Utilizzando modelli all’avanguardia della crosta, dell’atmosfera e del clima di Marte, insieme a un modello ecologico di una comunità di microbi simili alla Terra che metabolizzano anidride carbonica e idrogeno, il team di ricercatori ha testato uno scenario ipotetico di un ecosistema marziano emergente.
Il possibile contributo da parte dell’idrogeno
Sulla Terra, la maggior parte dell’idrogeno è legato nell’acqua e non si incontra frequentemente da solo, se non in ambienti isolati come le bocche idrotermali. Tuttavia, la sua abbondanza nell’atmosfera marziana avrebbe potuto fornire un’ampia scorta di energia per i microbi metanogeni circa 4 miliardi di anni fa, in un momento in cui le condizioni sarebbero state più favorevoli alla vita, suggeriscono gli autori.
Il primo Marte sarebbe stato molto diverso da quello che è oggi, ha detto Regis Ferrière, tendendo al caldo e all’umidità piuttosto che al freddo e all’asciutto, grazie alle grandi concentrazioni di idrogeno e anidride carbonica, entrambi forti gas serra che intrappolano il calore nell’atmosfera.
Ferrière: “Marte un tempo un po’ più freddo della Terra”
Regis Ferrière ha spiegato tramite alcune dichiarazioni riportate da Scitechdaily.com: “Pensiamo che Marte potrebbe essere stato un po’ più freddo della Terra in quel momento, ma non così freddo come lo è ora, con temperature medie che si aggiravano molto probabilmente sopra il punto di congelamento dell’acqua“.
All’inizio della sua storia il pianeta rosso sarebbe potuto apparire, a detta del ricercatore, come un pianeta roccioso, con una crosta porosa. L’acqua allo stato liquido, inoltre, avrebbe formato fiumi, laghi e, probabilmente, anche mari e oceani. Quell’acqua sarebbe stata estremamente salata, ha aggiunto, secondo misurazioni spettroscopiche di rocce esposte sulla superficie marziana.
L’esperimento sulle forme di vita
Per simulare le condizioni che le prime forme di vita avrebbero incontrato su Marte, gli scienziati hanno applicato modelli che prevedono le temperature in superficie e nella crosta per una data composizione atmosferica.
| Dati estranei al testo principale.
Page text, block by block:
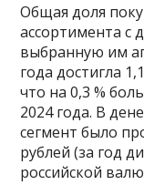
Общая доля
ассортимента с
выбранную им
года достигла
что на 0,3 %
2024 года. В
сегмент было
рублей (за год
российской
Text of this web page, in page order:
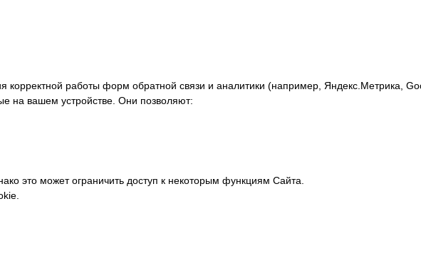
корректной работы форм обратной связи и аналитики (например, Яндекс.Метрика,
на вашем устройстве. Они позволяют:
это может ограничить доступ к некоторым функциям Сайта.
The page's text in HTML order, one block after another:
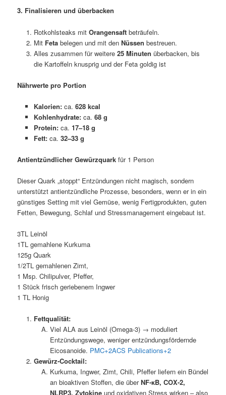
3. Finalisieren und überbacken
Rotkohlsteaks mit Orangensaftbeträufeln.
Mit Fetabelegen und mit den Nüssen bestreuen.
Alles zusammen für weitere 25 Minuten überbacken, bis
die Kartoffeln knusprig und der Feta goldig ist
Nährwerte pro Portion
Kalorien:ca. 628 kcal
Kohlenhydrate:ca. 68 g
Protein:ca. 17–18 g
Fett:ca. 32–33 g
Antientzündlicher Gewürzquark für 1 Person
Dieser Quark „stoppt“ Entzündungen nicht magisch, sondern
unterstützt antientzündliche Prozesse, besonders, wenn er in ein
günstiges Setting mit viel Gemüse, wenig Fertigprodukten, guten
Fetten, Bewegung, Schlaf und Stressmanagement eingebaut ist.
3TL Leinöl
1TL gemahlene Kurkuma
125g Quark
1/2TL gemahlenen Zimt,
1 Msp. Chilipulver, Pfeffer,
1 Stück frisch geriebenem Ingwer
1 TL Honig
Fettqualität:
Viel ALA aus Leinöl (Omega-3) → moduliert
Entzündungswege, weniger entzündungsfördernde
Eicosanoide. PMC+2ACS Publications+2
Gewürz-Cocktail:
Kurkuma, Ingwer, Zimt, Chili, Pfeffer liefern ein Bündel
an bioaktiven Stoffen, die überNF-κB, COX-2,
NLRP3, Zytokine und oxidativen Stress wirken – also
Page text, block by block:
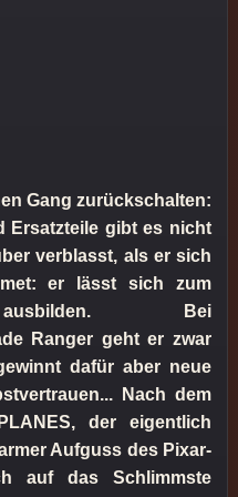
Gang zurückschalten:
Ersatzteile gibt es nicht
verblasst, als er sich
er lässt sich zum
ausbilden. Bei
Ranger geht er zwar
dafür aber neue
Nach dem
der eigentlich
Aufguss des Pixar-
auf das Schlimmste
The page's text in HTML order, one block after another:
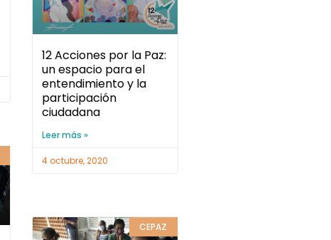
12 Acciones por la Paz:
un espacio para el
entendimiento y la
participación
ciudadana
Leer más »
4 octubre, 2020
CEPAZ
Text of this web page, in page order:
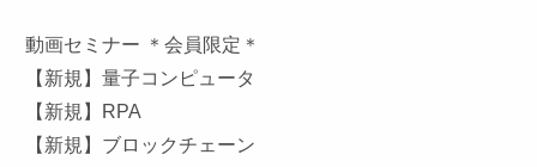
動画セミナー ＊会員限定＊
【新規】量子コンピュータ
【新規】RPA
【新規】ブロックチェーン
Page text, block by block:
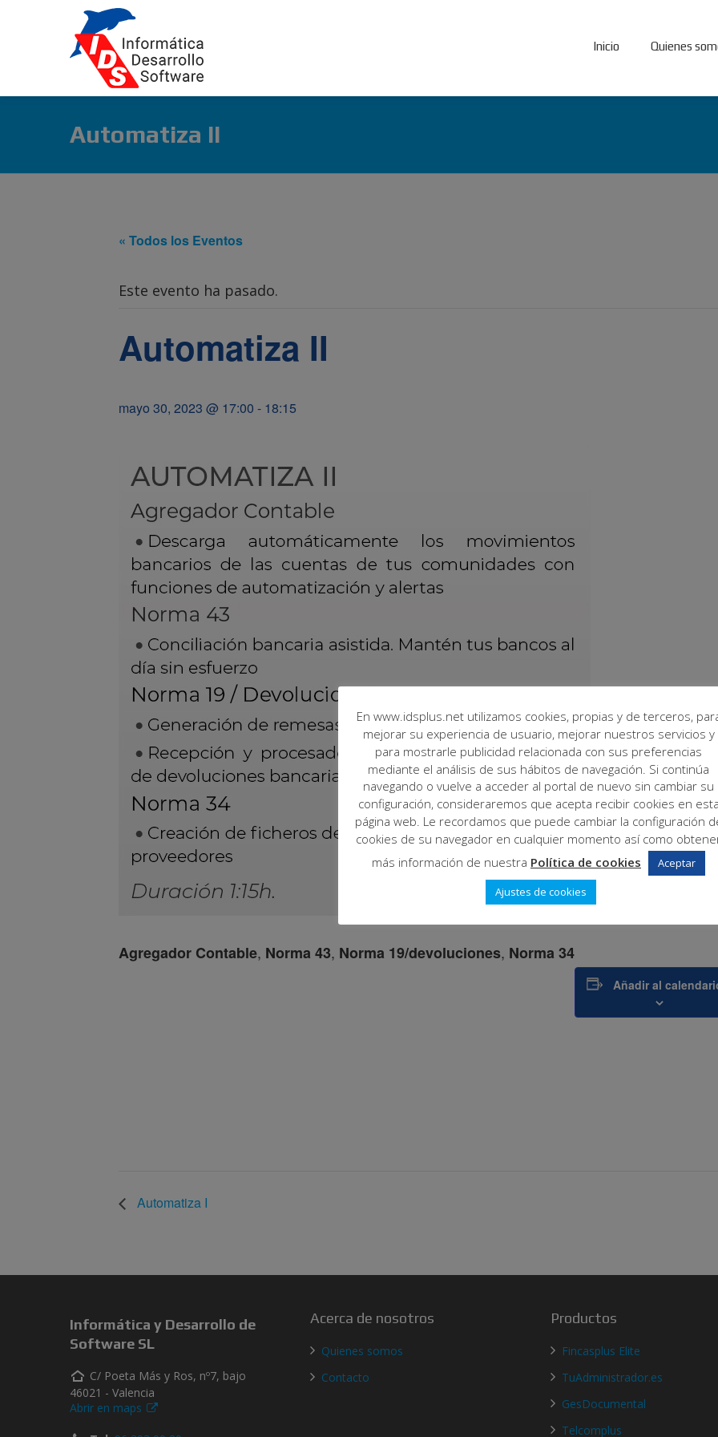
Inicio Quienes
Automatiza II
« Todos los Eventos
Este evento ha pasado.
Automatiza II
mayo 30, 2023 @ 17:00 - 18:15
Agregador Contable, Norma 43, Norma 19/devoluciones, Norma 34
Añadir al
Automatiza I
Informática y Desarrollo de
Software SL
C/ Poeta Más y Ros, nº7, bajo
46021 - Valencia
Abrir en maps
Acerca de nosotros
Quienes somos
Contacto
Productos
Fincasplus Elite
TuAdministrador.es
GesDocumental
Telcomplus
En www.idsplus.net utilizamos cookies, propias y de terceros,
mejorar su experiencia de usuario, mejorar nuestros servicios y
para mostrarle publicidad relacionada con sus preferencias
mediante el análisis de sus hábitos de navegación. Si continúa
navegando o vuelve a acceder al portal de nuevo sin cambiar su
configuración, consideraremos que acepta recibir cookies en
página web. Le recordamos que puede cambiar la configuración
cookies de su navegador en cualquier momento así como
más información de nuestra Política de cookies
Aceptar
Ajustes de cookies

Hanno quindi combinato questi dati con un modello di ecosistema che hanno sviluppato per prevedere se le popolazioni biologiche fossero state in grado di sopravvivere nel loro ambiente locale e come lo avrebbero influenzato nel tempo.
Boris Sauterey, attualmente borsista post-dottorato presso la Sorbona, ha spiegato che il modello sia stato messo in funzione nella crosta marziana, ovviamente in senso figurato. Sauterey ha detto che il risultato è stato incoraggiante: “In generale, sì, questi batteri avrebbero potuto guadagnarsi da vivere nella crosta del pianeta“.